Task to complete: Among the records below, find each line bearing the word "correlation" and copy it.

Records provided:

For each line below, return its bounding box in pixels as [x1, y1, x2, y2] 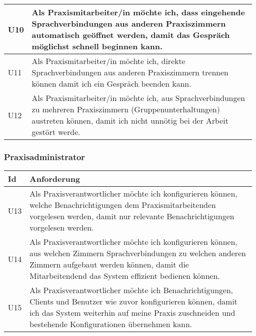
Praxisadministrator [4, 150, 85, 163]
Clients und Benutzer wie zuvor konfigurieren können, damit [30, 296, 238, 307]
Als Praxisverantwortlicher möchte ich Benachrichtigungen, [30, 284, 233, 296]
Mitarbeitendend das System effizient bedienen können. [30, 270, 220, 282]
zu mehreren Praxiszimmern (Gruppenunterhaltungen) [32, 103, 220, 115]
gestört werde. [32, 126, 80, 137]
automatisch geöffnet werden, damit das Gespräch [32, 29, 230, 40]
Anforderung [30, 173, 80, 185]
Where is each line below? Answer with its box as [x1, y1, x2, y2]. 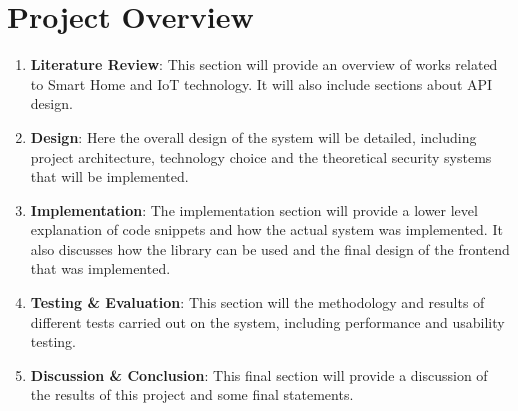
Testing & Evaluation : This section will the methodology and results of [30, 292, 485, 313]
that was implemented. [30, 258, 171, 279]
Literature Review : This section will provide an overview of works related [30, 54, 498, 75]
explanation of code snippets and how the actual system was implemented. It [30, 219, 503, 240]
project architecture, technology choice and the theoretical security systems [30, 146, 492, 167]
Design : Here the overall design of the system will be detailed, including [30, 126, 477, 147]
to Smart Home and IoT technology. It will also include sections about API [30, 73, 493, 94]
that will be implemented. [30, 166, 189, 187]
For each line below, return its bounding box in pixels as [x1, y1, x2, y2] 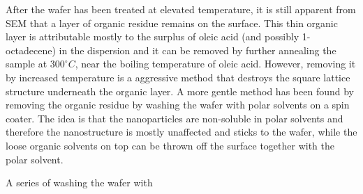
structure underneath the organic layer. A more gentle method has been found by [6, 83, 354, 98]
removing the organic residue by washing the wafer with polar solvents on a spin [6, 97, 350, 112]
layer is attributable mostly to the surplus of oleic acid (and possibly [6, 29, 299, 44]
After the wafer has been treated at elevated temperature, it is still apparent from [6, 2, 356, 16]
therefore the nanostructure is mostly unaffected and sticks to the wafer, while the [6, 124, 357, 139]
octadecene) [6, 42, 56, 57]
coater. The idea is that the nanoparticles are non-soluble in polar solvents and [6, 111, 343, 125]
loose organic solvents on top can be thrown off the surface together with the [6, 138, 334, 152]
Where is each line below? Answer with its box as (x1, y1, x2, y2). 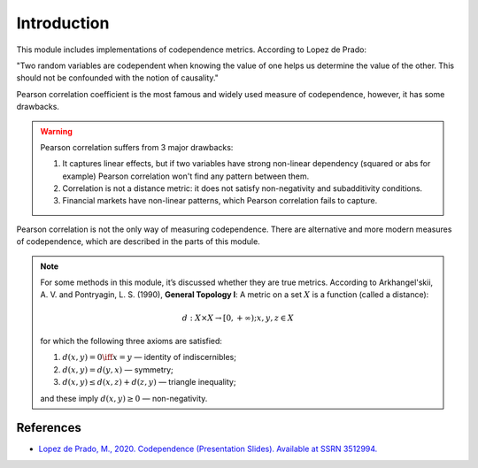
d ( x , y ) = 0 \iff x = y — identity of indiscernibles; (62, 352, 236, 363)
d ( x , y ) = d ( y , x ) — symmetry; (62, 364, 174, 375)
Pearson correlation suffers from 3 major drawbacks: (40, 142, 234, 152)
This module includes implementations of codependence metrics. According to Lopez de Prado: (16, 44, 367, 55)
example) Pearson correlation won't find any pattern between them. (62, 171, 310, 181)
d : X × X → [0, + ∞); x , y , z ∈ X (181, 312, 294, 323)
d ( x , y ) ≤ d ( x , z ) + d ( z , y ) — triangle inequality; (62, 377, 236, 387)
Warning (40, 126, 73, 136)
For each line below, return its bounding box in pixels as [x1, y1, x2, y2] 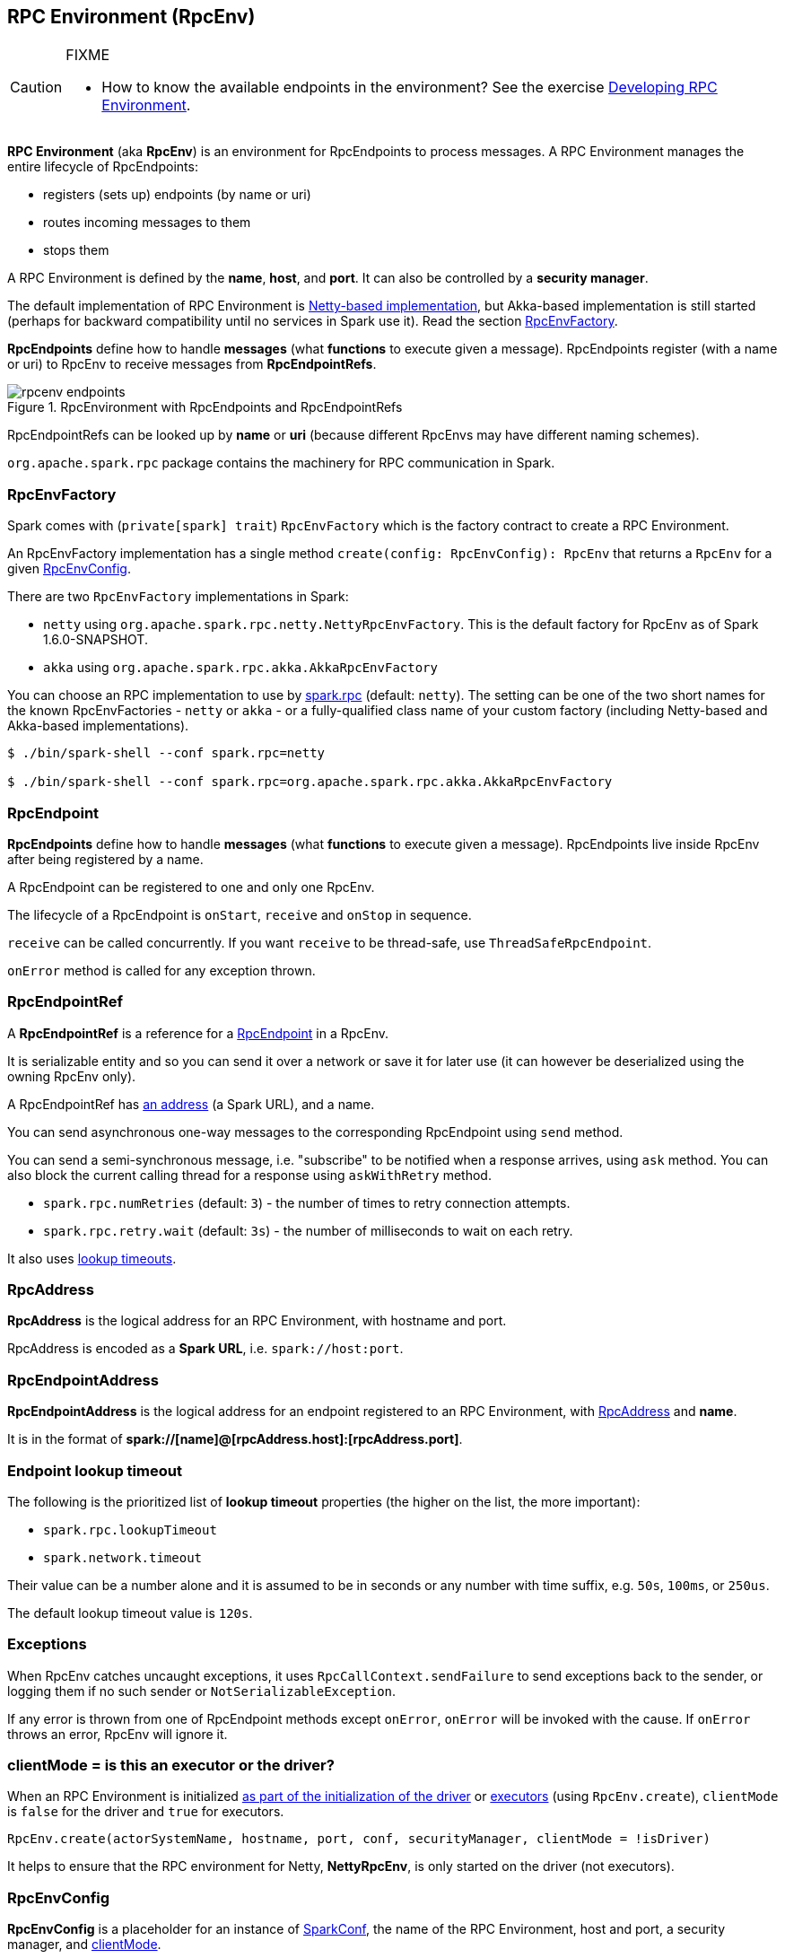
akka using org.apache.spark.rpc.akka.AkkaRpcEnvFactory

Response below:
Pearson correlation suffers from 3 major drawbacks: (40, 142, 234, 152)
example) Pearson correlation won't find any pattern between them. (62, 171, 310, 181)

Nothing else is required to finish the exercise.